SQuAD with BERT tokenizer: Mismatch between span and token boundaries

I’m trying to train a BERT model on the SQuAD dataset. I’ve found several instances where the answer text doesn’t start or end at a token boundary. I’m using bert-base-uncased, but I think my question is valid for any tokenizer based on the word-part algorithm.
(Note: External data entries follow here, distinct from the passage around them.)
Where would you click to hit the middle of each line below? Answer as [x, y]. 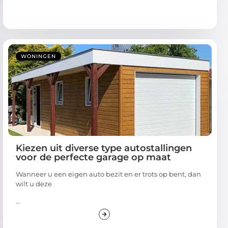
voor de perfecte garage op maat [93, 158]
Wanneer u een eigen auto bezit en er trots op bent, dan [108, 174]
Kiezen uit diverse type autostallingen [104, 148]
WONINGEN [38, 56]
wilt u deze [34, 184]
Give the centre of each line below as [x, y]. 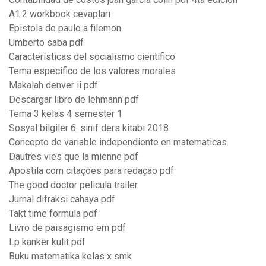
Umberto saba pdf [46, 43]
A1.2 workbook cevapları [60, 14]
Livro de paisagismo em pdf [67, 228]
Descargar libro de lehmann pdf [74, 100]
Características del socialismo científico [92, 57]
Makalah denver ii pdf [53, 85]
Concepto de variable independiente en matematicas [118, 142]
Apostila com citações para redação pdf [91, 171]
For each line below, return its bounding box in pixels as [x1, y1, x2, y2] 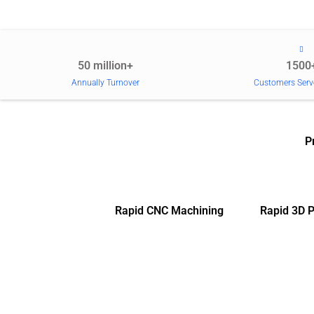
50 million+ [77, 58, 133, 72]
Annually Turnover [71, 77, 139, 88]
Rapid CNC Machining [114, 203, 224, 217]
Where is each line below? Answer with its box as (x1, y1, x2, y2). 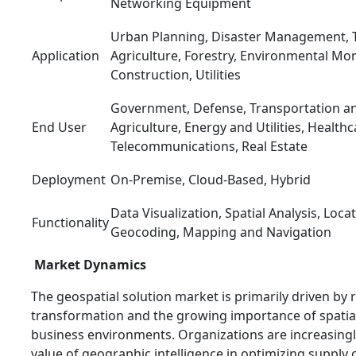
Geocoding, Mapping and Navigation (110, 222, 331, 241)
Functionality (32, 213, 109, 231)
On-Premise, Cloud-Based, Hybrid (110, 170, 311, 188)
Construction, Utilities (110, 65, 241, 83)
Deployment (32, 170, 106, 188)
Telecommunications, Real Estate (110, 137, 308, 155)
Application (32, 46, 99, 64)
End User (32, 118, 87, 136)
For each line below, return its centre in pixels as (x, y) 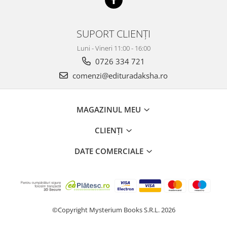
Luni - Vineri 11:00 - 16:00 (113, 48)
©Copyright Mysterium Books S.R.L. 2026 (113, 210)
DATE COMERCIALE (110, 151)
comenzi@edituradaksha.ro (119, 76)
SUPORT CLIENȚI (113, 34)
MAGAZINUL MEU (110, 110)
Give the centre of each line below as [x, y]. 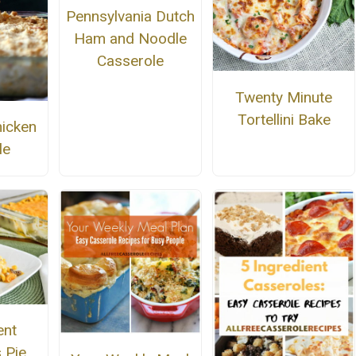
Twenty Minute [284, 97]
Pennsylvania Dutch [130, 17]
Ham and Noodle [130, 39]
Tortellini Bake [284, 119]
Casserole [130, 61]
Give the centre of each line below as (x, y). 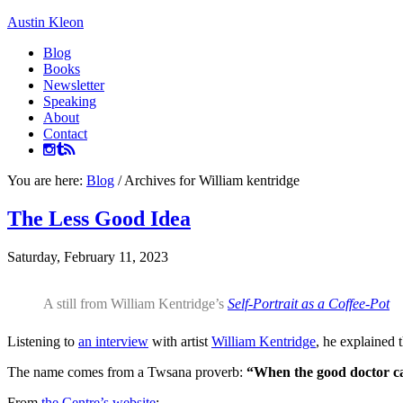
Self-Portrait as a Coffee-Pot (309, 303)
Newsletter (74, 85)
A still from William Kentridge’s (135, 303)
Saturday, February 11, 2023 (88, 256)
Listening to (43, 341)
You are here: (47, 180)
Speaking (70, 101)
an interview (113, 341)

To find the indices start_position and end_position of the starting and ending tokens of the answer span, I use the offsets returned by the tokenizer. Here’s an example where everything works “as expected”:

question_text = "Which band recorded the album 'Thank You 4 Your Service'?"
context = "Thank You 4 Your Service is the sixth and final studio album by American hip hop group A Tribe Called Quest."
answer_text = "A Tribe Called Quest"
answer_start = context.index(answer_text)
answer_end = answer_start + len(answer_text)
x = tokenizer(context, return_offsets_mapping=True)
starts, ends = zip(*x.offset_mapping)
start_position = starts.index(answer_start)
end_position = ends.index(answer_end)
tokenizer.convert_ids_to_tokens(x.input_ids[start_position:end_position + 1])
# ['a', 'tribe', 'called', 'quest']

Things go awry, however, if we set

question_text = "How many studio albums did A Tribe Called Quest release?"
answer_text = "six"

The line

end_position = ends.index(answer_end)

raises an exception because the answer “six” is part of the word “sixth” which is, itself, a token (id 4369).

What’s the “right” thing to do here? By “right”, I mean how do people-who-know-what-they’re-doing resolve this. What did Devlin et al. do when fine-tuned BERT on SQuAD in the original BERT paper? I couldn’t find those details in the paper.